* To do
The answer should hold only the lines from the one containing "titanium dioxide. (98, 282)" through the one containing "Над СССР военные" in the entries below, copied exactly, without pictures.

*** Opening of Data for review ***

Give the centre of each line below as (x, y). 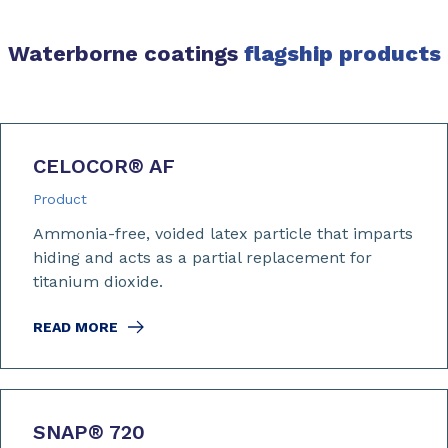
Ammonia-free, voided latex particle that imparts (223, 234)
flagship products (339, 54)
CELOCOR (80, 166)
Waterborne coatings (122, 54)
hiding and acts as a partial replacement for (202, 258)
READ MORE (75, 327)
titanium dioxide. (98, 282)
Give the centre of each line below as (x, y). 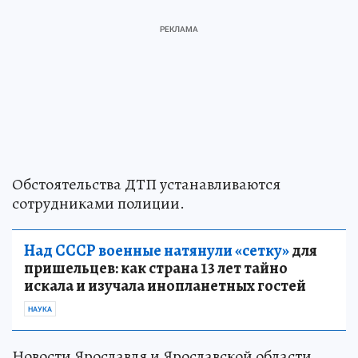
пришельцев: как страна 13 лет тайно (156, 268)
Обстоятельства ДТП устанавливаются (146, 184)
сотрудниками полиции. (98, 203)
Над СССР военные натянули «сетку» (157, 250)
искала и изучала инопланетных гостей (165, 285)

*** Close of Data for review ***

* Answer to the exercise
titanium dioxide. (98, 282)
Give the centre of each line below as (x, y). 
пришельцев: как страна 13 лет тайно (156, 268)
Обстоятельства ДТП устанавливаются (146, 184)
сотрудниками полиции. (98, 203)
Над СССР военные натянули «сетку» (157, 250)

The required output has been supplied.